Dans le Paris de 1930, le docteur Léon Galipeau reçoit dans son cabinet un certain Louis Martinet âgé de cinquante neuf ans. Le diagnostic avancé par le médecin n'est pas spécialement rassurant puisqu'il annonce à son patient qu'il ne lui reste au maximum que deux ans pour profiter de la vie. Il s'avère que le docteur est parvenu à savoir que son infortuné client possède une maison à Saint-Tropez. C'est ainsi qu'il demande à son frère Emile d'acheter la propriété en viager sur le cours de l'aluminium. Malheureusement ce dernier joue de malchance car Louis Martinet continue de se porter comme un charme et les versements s'accumulent, ce qui irrite au plus haut point Emile et son épouse Elvire. Vient alors l'occupation et le "malade" est toujours bien vivant. Durant cette douloureuse période, rien ne sera épargné à Louis Martinet, la famille Galipeau usant de tous les subterfuges pour l'éliminer, mais rien n'y fait. L'occupation terminée, l'acharnement se poursuit mais là le sort se retourne contre les prétendants et Martinet, désormais centenaire, se porte toujours comme un charme...
Nous voici donc en pleine magouille familiale. Un médecin quelque peu pessimiste et mal inspiré dans son diagnostic va servir de "rabatteur" afin d'acquérir la maison d'un brave homme. Les circonstances sont idéales avec un viager indexé sur un cours sensé être avantageux. A partir de là nous assistons au ballet des rapaces, passant des sourires et des flatteries aux interrogations, aux doutes pour se terminer en une haine féroce contre un brave homme simplement victime envié du bien qu'il possède. Des trésors d'imagination souvent diaboliques sont alors déployés pour en finir avec cet être bien portant et impertinent; mais tous les plans dits "infaillibles" échouent. D'étranges coïncidences interviennent sur la meute des prétendants de plus en plus ruinés jusqu'à les faire disparaître les uns après les autres, certains étant même victimes de leur propre piège. Au milieu de ce déluge de stratagèmes, Louis Martinet passe tel un funambule au travers de tous les écueils, sa bonhomie, sa gentillesse, son brin de naïveté, sa fantaisie et son entrain restant intacts. Notre soi-disant malade incurable condamné à brève échéance nous fait, contre toute attente, un sacré centenaire !
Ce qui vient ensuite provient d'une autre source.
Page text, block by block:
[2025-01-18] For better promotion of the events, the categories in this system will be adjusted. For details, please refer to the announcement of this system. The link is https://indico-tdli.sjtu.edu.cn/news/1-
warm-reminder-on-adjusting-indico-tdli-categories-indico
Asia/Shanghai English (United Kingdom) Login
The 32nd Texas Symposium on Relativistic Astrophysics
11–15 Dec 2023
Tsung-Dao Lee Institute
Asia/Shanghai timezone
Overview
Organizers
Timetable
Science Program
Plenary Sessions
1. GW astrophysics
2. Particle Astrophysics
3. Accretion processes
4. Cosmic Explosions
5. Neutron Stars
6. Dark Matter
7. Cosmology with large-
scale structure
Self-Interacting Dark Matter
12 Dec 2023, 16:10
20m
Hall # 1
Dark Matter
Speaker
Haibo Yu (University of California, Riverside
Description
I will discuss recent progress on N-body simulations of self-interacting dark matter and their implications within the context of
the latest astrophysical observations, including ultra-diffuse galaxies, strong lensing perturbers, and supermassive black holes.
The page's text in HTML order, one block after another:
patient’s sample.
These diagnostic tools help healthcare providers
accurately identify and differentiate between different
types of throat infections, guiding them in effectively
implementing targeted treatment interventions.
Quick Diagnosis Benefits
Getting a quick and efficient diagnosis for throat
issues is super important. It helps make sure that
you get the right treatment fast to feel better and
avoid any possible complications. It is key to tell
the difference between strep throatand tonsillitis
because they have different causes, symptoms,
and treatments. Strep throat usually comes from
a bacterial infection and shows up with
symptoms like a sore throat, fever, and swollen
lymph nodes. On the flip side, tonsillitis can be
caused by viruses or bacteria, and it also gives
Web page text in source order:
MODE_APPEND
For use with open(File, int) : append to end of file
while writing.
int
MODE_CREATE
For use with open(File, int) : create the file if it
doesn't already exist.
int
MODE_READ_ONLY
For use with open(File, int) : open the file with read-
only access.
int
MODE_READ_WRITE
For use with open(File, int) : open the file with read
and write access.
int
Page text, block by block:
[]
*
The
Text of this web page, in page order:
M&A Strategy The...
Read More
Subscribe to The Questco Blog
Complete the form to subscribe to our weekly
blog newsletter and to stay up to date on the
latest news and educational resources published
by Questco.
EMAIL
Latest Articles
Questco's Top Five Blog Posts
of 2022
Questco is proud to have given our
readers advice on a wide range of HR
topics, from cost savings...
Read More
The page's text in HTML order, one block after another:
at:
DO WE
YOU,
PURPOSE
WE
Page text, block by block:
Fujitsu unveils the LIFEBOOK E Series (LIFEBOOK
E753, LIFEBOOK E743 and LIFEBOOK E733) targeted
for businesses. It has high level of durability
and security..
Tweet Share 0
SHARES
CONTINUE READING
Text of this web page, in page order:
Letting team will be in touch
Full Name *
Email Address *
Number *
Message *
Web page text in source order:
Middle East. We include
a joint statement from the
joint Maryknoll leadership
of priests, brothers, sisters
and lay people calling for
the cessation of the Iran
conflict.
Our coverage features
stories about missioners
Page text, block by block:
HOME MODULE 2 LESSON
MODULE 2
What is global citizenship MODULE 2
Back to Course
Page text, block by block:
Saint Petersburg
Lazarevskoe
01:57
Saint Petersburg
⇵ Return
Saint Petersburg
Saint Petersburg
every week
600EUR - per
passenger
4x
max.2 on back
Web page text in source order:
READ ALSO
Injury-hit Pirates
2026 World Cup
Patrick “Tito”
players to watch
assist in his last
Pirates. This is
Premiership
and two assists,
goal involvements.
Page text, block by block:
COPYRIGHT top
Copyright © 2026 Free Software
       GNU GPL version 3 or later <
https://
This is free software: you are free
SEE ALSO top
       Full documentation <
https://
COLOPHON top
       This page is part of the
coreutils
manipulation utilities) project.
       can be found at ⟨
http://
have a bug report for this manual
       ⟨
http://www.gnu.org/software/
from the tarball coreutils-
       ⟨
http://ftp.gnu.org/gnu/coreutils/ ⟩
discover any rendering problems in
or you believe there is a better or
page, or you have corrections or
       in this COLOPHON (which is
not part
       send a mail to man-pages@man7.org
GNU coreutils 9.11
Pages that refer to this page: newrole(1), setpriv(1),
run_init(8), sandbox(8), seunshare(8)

Voici le second long métrage de notre célèbre Monsieur Cinéma: "Magic" Pierre Tchernia et le moins que l'on puisse dire, c'est que l'on reste sous le charme de cette réalisation. En partant d'un sujet grave Pierre Tchernia s'engouffre avec une parfaite aisance dans une comédie à l'humour noir au cours de laquelle se succèdent des rebondissements aussi cocasses qu'imprévus. La bonne humeur est de mise grâce au réalisateur et à des acteurs qui semblent franchement s'amuser à l'image de Michel Serrault. Tout au long de ce film, il nous sort le numéro des grands jours, formidablement bien dans sa peau de bout en train sur lequel l'âge n'a pas de prise. Sans souci il semble ne pas se douter des magouilles de son entourage où excellent de formidables acteurs bien dynamisés par le réalisateur et rompus à ce style de cinéma. Pensez donc! Lorsqu'autour de notre centenaire se retrouve une bande de conspirateurs formée de Michel Galabru, Jean-Pierre Darras, Claude Brasseur, Odette Laure et de la grande Rosy Varte, il est difficile de ne pas se laisser entraîner dans un franc moment de gaieté. De plus Noël Roquevert, éternel grand second rôle, faisait là sa dernière apparition sur l'écran. Pour ajouter une touche de charme à cette oeuvre, on ne peut oublier les dialogues efficaces, plein de finesse de Pierre Tchernia et d'un certain René Goscinny magnifiquement rythmés par la musique fort appropriée de Gérard Calvi.
Il est des films sans grand budget mais réalisés et interprétés avec un si grand talent que l'on aime les revoir. Ils sont inoubliables nous reviennant à l'esprit avec leurs scènes de légende servies par des comédiens irremplaçables. Cette oeuvre fait partie de ceux-là. Elle possède sous son air un peu désuet un charme fou et dégage beaucoup d'émotion. Il est vrai que Pierre Tchernia et ses acolytes sont de grands serviteurs du cinéma français. Alors, si ce n'est déjà fait, "faites-moi confiance !" comme dirait le docteur Léon Galipeau, laissez vous tenter par ce petit trésor d'humour noir.